### THE DATA
□ □ □

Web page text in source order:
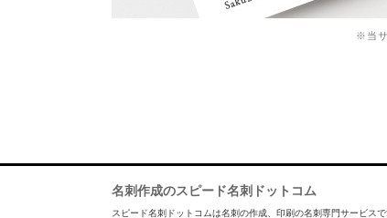
※当
名刺作成のスピード名刺ドットコム
スピード名刺ドットコムは名刺の作成、印刷の名刺専門サービスで
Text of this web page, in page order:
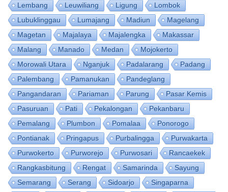
Lembang
Leuwiliang Ligung
Lombok
Lubuklinggau
Lumajang Madiun
Magelang
Magetan
Majalaya Majalengka
Makassar
Malang
Manado Medan
Mojokerto
Morowali Utara
Nganjuk Padalarang
Padang
Palembang
Pamanukan
Pandeglang
Pangandaran
Pariaman Parung
Pasar Kemis
Pasuruan
Pati Pekalongan
Pekanbaru
Pemalang
Plumbon Pomalaa
Ponorogo
Pontianak
Pringapus Purbalingga
Purwakarta
Purwokerto
Purworejo Purwosari
Rancaekek
Rangkasbitung
Rengat Samarinda
Sayung
Semarang
Serang Sidoarjo
Singaparna
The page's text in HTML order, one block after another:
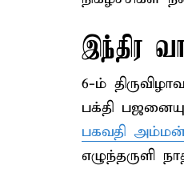
இந்திர
6-ம்
பக்தி
பகவதி
எழுந்தருளி
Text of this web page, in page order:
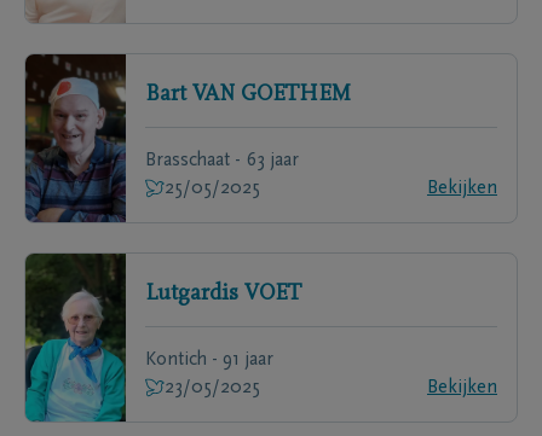
Bart VAN GOETHEM
Brasschaat - 63 jaar
25/05/2025
Bekijken
Lutgardis VOET
Kontich - 91 jaar
23/05/2025
Bekijken
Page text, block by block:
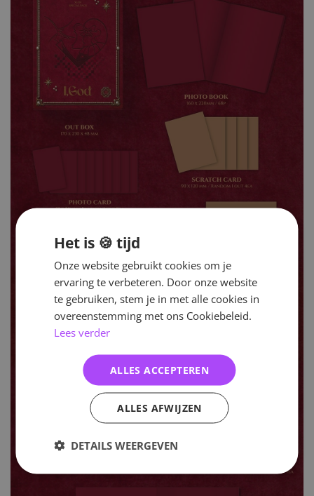
Het is 🍪 tijd
Onze website gebruikt cookies om je
ervaring te verbeteren. Door onze website
te gebruiken, stem je in met alle cookies in
overeenstemming met ons Cookiebeleid.
Lees verder
ALLES ACCEPTEREN
ALLES AFWIJZEN
DETAILS WEERGEVEN
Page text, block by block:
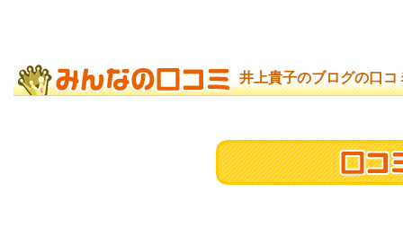
井上貴子のブログの口コ
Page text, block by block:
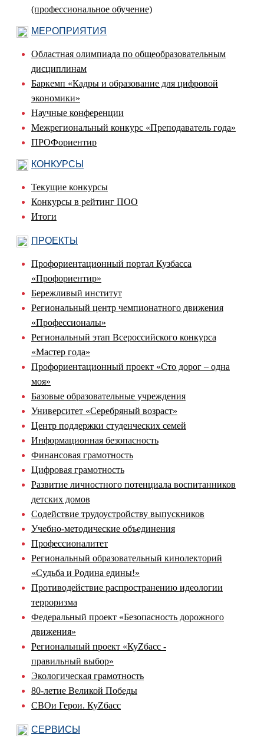
(профессиональное обучение)
МЕРОПРИЯТИЯ
Областная олимпиада по общеобразовательным
дисциплинам
Баркемп «Кадры и образование для цифровой
экономики»
Научные конференции
Межрегиональный конкурс «Преподаватель года»
ПРОФориентир
КОНКУРСЫ
Текущие конкурсы
Конкурсы в рейтинг ПОО
Итоги
ПРОЕКТЫ
Профориентационный портал Кузбасса
«Профориентир»
Бережливый институт
Региональный центр чемпионатного движения
«Профессионалы»
Региональный этап Всероссийского конкурса
«Мастер года»
Профориентационный проект «Сто дорог – одна
моя»
Базовые образовательные учреждения
Университет «Серебряный возраст»
Центр поддержки студенческих семей
Информационная безопасность
Финансовая грамотность
Цифровая грамотность
Развитие личностного потенциала воспитанников
детских домов
Содействие трудоустройству выпускников
Учебно-методические объединения
Профессионалитет
Региональный образовательный кинолекторий
«Судьба и Родина едины!»
Противодействие распространению идеологии
терроризма
Федеральный проект «Безопасность дорожного
движения»
Региональный проект «КуZбасс -
правильный выбор»
Экологическая грамотность
80-летие Великой Победы
СВОи Герои. КуZбасс
СЕРВИСЫ

□ □ □

Leave out the pictures and print each record exactly as it stands.

### OUTPUT FOR THIS EXERCISE
Web page text in source order:
※当
名刺作成のスピード名刺ドットコム
スピード名刺ドットコムは名刺の作成、印刷の名刺専門サービスで
Text of this web page, in page order:
Lembang
Leuwiliang Ligung
Lombok
Lubuklinggau
Lumajang Madiun
Magelang
Magetan
Majalaya Majalengka
Makassar
Malang
Manado Medan
Mojokerto
Morowali Utara
Nganjuk Padalarang
Padang
Palembang
Pamanukan
Pandeglang
Pangandaran
Pariaman Parung
Pasar Kemis
Pasuruan
Pati Pekalongan
Pekanbaru
Pemalang
Plumbon Pomalaa
Ponorogo
Pontianak
Pringapus Purbalingga
Purwakarta
Purwokerto
Purworejo Purwosari
Rancaekek
Rangkasbitung
Rengat Samarinda
Sayung
Semarang
Serang Sidoarjo
Singaparna
The page's text in HTML order, one block after another:
இந்திர
6-ம்
பக்தி
பகவதி
எழுந்தருளி
Text of this web page, in page order:
Bart VAN GOETHEM
Brasschaat - 63 jaar
25/05/2025
Bekijken
Lutgardis VOET
Kontich - 91 jaar
23/05/2025
Bekijken
Page text, block by block:
Het is 🍪 tijd
Onze website gebruikt cookies om je
ervaring te verbeteren. Door onze website
te gebruiken, stem je in met alle cookies in
overeenstemming met ons Cookiebeleid.
Lees verder
ALLES ACCEPTEREN
ALLES AFWIJZEN
DETAILS WEERGEVEN
Page text, block by block:
井上貴子のブログの口コ
Page text, block by block:
(профессиональное обучение)
МЕРОПРИЯТИЯ
Областная олимпиада по общеобразовательным
дисциплинам
Баркемп «Кадры и образование для цифровой
экономики»
Научные конференции
Межрегиональный конкурс «Преподаватель года»
ПРОФориентир
КОНКУРСЫ
Текущие конкурсы
Конкурсы в рейтинг ПОО
Итоги
ПРОЕКТЫ
Профориентационный портал Кузбасса
«Профориентир»
Бережливый институт
Региональный центр чемпионатного движения
«Профессионалы»
Региональный этап Всероссийского конкурса
«Мастер года»
Профориентационный проект «Сто дорог – одна
моя»
Базовые образовательные учреждения
Университет «Серебряный возраст»
Центр поддержки студенческих семей
Информационная безопасность
Финансовая грамотность
Цифровая грамотность
Развитие личностного потенциала воспитанников
детских домов
Содействие трудоустройству выпускников
Учебно-методические объединения
Профессионалитет
Региональный образовательный кинолекторий
«Судьба и Родина едины!»
Противодействие распространению идеологии
терроризма
Федеральный проект «Безопасность дорожного
движения»
Региональный проект «КуZбасс -
правильный выбор»
Экологическая грамотность
80-летие Великой Победы
СВОи Герои. КуZбасс
СЕРВИСЫ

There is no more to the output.